Particles like electrons and quarks, the building blocks of your atoms, have mass. That means that it takes energy to get them moving, a lot of energy to get them moving fast, and infinite energy to reach the speed of light. They can travel at very high speeds, but they can never achieve light speed.
That means that you, and the molecules and particles that make up who you are right now, would never actually be able to teleport. Not instantaneously, and not at the speed of light. Transporting your body somewhere that quickly is never going to happen. It’s just not possible to move all the particles in your body fast enough.
But does that mean teleportation is impossible? Not quite!
There is one way it can still happen, and that’s if we relax what “you” means. What if we didn’t transport you, your molecules or your particles? What if we just transmitted the idea of you?
You Are Information
One possible way to achieve speed-of-light teleportation is to scan you and send you as a beam of photons. Photons don’t have any mass, which means they can go as fast as the universe will allow. In fact, photons can only travel at the speed of light (there’s no such thing as a slow-moving photon).*
Here’s a basic recipe for speed-of-light teleportation:
Step #1: Scan your body and record where all your molecules and particles are.
Step #2: Transmit this information to your destination via a beam of photons.
Step #3: Receive this information and rebuild your body using new particles.
Is this possible? Humans have made incredible progress in both scanning and 3D printing technologies.
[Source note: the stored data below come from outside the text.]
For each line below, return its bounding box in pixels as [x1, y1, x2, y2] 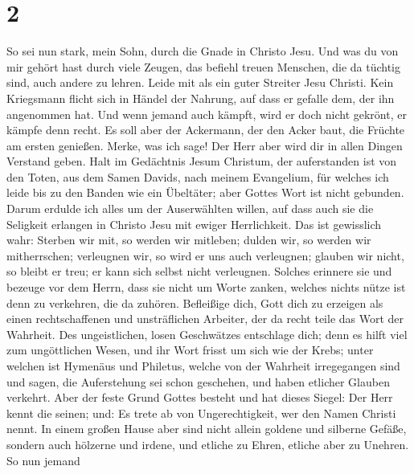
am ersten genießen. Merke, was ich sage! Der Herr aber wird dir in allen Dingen [6, 137, 403, 153]
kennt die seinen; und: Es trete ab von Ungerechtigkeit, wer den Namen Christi [6, 404, 396, 421]
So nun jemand [6, 452, 80, 468]
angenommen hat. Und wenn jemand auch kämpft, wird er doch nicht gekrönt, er [6, 105, 407, 122]
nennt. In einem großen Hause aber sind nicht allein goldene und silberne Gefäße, [6, 420, 407, 437]
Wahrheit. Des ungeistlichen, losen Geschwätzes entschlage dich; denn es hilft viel [6, 325, 408, 342]
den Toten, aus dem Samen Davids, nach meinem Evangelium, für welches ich [6, 168, 389, 185]
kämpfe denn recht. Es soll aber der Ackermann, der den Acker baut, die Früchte [6, 121, 405, 138]
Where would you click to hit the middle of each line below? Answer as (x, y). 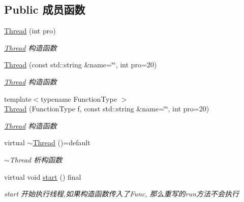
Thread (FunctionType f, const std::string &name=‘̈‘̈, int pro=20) (107, 109)
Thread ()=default (62, 143)
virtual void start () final (43, 176)
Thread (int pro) (30, 31)
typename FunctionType (79, 98)
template (18, 98)
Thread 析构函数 (36, 159)
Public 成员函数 (45, 9)
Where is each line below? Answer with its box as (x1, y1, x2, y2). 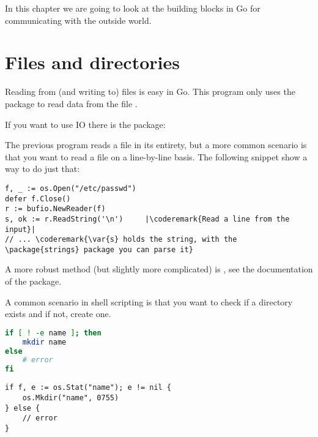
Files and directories (5, 50, 180, 75)
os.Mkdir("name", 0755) (22, 393, 119, 402)
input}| (5, 225, 36, 234)
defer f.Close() (5, 194, 71, 203)
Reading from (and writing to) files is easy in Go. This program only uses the (5, 85, 295, 98)
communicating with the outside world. (5, 13, 152, 26)
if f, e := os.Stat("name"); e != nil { (5, 383, 172, 392)
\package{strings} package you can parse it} (5, 245, 193, 254)
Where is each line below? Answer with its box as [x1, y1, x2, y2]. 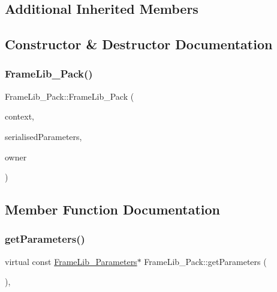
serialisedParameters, [5, 130, 82, 142]
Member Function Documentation [5, 200, 221, 219]
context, [5, 110, 34, 123]
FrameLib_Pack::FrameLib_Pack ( [5, 90, 134, 102]
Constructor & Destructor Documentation [5, 35, 273, 53]
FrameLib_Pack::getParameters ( [144, 255, 267, 267]
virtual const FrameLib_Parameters [5, 255, 137, 267]
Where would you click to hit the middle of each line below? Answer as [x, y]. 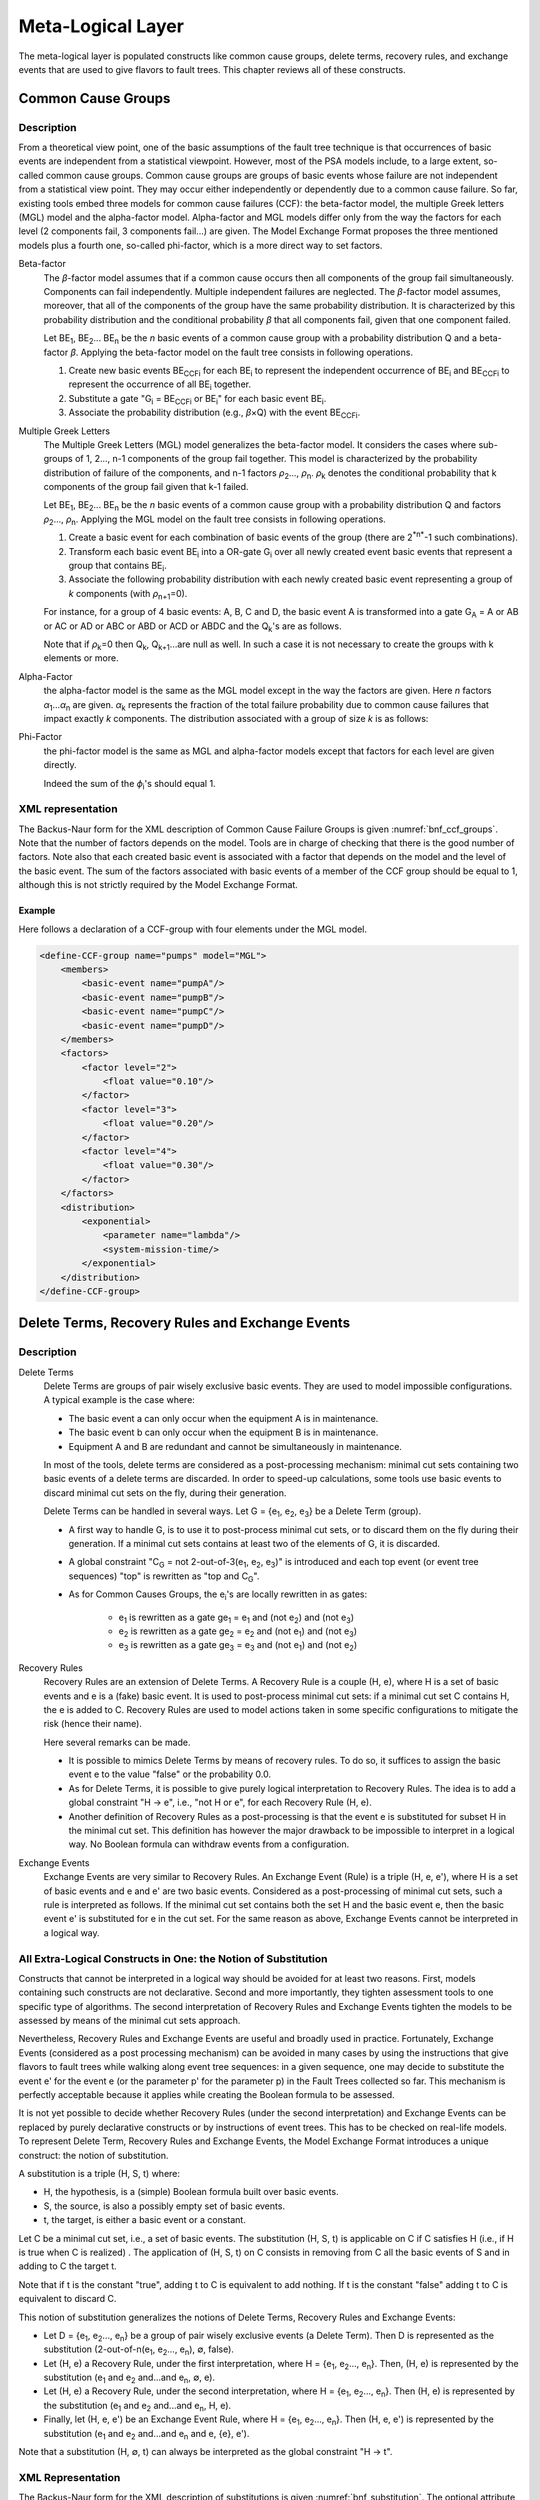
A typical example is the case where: [119, 1400]
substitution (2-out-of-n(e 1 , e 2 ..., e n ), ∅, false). [139, 2350]
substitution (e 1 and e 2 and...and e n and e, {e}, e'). [146, 2434]
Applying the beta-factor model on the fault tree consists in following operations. [247, 352]
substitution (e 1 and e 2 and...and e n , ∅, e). [129, 2378]
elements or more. [81, 658]
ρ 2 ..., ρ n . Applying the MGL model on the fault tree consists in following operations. [215, 520]
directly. [60, 765]

These days, magnetic resonance imaging (MRI) can scan your body down to a resolution of 0.1 millimeters, which is about the size of a brain cell. And scientists have used 3D printers to print increasingly more complicated clusters of living cells (known as “organoids”) for testing cancer drugs. We’ve even made machines (using scanning tunneling microscopes) that can grab and move individual atoms. So it’s not hard to imagine that one day we might be able to scan and then print whole bodies.
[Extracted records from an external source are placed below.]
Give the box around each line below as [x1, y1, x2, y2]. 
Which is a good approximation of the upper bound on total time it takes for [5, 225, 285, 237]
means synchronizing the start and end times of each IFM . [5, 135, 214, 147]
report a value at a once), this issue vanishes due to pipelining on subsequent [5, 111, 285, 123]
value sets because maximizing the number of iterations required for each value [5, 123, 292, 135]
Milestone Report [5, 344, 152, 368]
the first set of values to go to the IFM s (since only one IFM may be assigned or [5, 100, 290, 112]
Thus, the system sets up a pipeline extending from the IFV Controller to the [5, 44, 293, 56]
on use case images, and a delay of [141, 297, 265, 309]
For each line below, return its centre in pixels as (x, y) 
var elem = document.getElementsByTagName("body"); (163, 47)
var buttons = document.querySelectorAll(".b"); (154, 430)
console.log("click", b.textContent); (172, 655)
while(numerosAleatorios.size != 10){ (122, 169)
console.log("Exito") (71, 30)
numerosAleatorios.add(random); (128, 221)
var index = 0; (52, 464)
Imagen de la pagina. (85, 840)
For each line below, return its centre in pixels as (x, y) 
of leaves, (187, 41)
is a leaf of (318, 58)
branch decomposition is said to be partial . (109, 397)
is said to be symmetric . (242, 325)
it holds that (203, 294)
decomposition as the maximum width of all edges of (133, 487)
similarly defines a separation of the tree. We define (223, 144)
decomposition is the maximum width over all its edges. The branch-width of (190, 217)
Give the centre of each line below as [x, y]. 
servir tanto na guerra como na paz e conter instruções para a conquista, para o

The real limitation, though, might not be technological but philosophical. After all, if someone made a copy of you, would it actually be you?
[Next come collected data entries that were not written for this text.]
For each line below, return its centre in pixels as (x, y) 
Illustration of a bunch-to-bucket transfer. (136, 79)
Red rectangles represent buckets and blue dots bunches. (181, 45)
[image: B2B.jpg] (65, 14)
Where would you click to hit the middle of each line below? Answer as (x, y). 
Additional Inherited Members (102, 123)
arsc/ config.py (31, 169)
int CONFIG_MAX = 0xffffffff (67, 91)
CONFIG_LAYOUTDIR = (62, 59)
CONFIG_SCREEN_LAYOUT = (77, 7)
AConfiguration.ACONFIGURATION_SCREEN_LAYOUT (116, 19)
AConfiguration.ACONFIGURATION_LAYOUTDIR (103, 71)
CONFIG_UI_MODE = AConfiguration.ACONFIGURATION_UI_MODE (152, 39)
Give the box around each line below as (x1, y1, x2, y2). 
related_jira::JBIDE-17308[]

Remember, there’s nothing particularly special about the particles that make up your body right now. All particles of a given type are the same. Every electron is perfectly identical to every other electron, and the same is true for quarks. Particles don’t come out of the universe factory with personalities or any sort of distinguishing features. The only difference between any two electrons or any two quarks is where each of them is and what other particles they’re hanging out with.*
But how much would a copy of you still be you? Well, it depends on two things. The first is the resolution of the technology that scans and prints you. Can it read and print your cells? Your molecules? Your atoms, or even your individual particles?
The even bigger question is how much your “you-ness” depends on the tiny details. What level of detail does it take for the copy to still be considered you? It turns out that this is an open question, and the answer might depend on how quantum your sense of self is.